PROBLEM DESCRIPTION:
Scan the records for the word "métodos". Copy each line that includes it.

DATASET EXTRACT:
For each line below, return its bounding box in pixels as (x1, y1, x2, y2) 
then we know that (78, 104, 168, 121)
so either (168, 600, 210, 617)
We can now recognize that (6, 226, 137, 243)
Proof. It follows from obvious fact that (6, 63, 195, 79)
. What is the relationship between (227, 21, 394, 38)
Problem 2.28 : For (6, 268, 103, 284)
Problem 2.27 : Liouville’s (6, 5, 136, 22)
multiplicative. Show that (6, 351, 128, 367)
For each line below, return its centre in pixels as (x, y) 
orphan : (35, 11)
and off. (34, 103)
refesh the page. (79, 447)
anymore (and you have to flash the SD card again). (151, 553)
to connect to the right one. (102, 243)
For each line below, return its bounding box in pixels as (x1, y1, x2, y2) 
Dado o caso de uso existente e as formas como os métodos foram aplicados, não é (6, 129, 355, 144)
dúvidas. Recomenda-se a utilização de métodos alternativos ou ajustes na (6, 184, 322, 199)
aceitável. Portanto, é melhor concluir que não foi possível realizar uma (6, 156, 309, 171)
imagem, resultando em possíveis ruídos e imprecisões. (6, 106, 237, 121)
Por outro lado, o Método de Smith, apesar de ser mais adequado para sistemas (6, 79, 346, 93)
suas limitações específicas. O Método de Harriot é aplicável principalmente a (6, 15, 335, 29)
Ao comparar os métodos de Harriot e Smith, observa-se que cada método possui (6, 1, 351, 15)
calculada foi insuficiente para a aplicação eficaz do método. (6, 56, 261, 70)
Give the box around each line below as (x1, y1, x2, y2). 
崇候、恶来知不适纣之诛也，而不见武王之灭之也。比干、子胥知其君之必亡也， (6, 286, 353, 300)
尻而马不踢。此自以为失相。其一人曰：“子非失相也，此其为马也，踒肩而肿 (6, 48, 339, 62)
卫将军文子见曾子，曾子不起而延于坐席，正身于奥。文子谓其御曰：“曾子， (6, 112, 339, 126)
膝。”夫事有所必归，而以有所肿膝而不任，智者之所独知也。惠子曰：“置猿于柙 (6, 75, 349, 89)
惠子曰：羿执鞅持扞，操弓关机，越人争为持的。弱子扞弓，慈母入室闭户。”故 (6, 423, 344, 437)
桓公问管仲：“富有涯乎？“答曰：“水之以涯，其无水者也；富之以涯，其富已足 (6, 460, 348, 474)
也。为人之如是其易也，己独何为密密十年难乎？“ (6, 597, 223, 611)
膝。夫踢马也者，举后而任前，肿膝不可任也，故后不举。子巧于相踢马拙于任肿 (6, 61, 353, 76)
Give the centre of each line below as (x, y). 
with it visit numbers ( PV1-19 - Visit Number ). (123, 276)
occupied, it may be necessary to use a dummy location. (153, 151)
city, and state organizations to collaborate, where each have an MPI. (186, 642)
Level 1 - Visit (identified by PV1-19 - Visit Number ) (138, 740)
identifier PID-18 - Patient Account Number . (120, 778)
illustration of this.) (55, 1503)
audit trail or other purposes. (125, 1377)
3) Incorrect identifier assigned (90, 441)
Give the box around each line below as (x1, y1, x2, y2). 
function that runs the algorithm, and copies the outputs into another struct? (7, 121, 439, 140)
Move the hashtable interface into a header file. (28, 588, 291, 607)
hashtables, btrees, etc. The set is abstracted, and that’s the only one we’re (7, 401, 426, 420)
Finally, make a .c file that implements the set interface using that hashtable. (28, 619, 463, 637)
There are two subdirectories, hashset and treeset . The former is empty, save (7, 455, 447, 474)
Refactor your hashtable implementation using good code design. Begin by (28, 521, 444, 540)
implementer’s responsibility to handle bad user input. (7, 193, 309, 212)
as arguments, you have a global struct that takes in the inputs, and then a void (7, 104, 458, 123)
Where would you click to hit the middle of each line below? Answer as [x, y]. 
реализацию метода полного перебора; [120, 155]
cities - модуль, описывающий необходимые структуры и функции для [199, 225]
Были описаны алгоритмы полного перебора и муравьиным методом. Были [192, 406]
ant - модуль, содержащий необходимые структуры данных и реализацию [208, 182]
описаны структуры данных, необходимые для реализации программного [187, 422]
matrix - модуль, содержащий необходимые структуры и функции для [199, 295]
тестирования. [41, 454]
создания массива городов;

SOLUTION TO THIS EXERCISE:
Dado o caso de uso existente e as formas como os métodos foram aplicados, não é (6, 129, 355, 144)
dúvidas. Recomenda-se a utilização de métodos alternativos ou ajustes na (6, 184, 322, 199)
Ao comparar os métodos de Harriot e Smith, observa-se que cada método possui (6, 1, 351, 15)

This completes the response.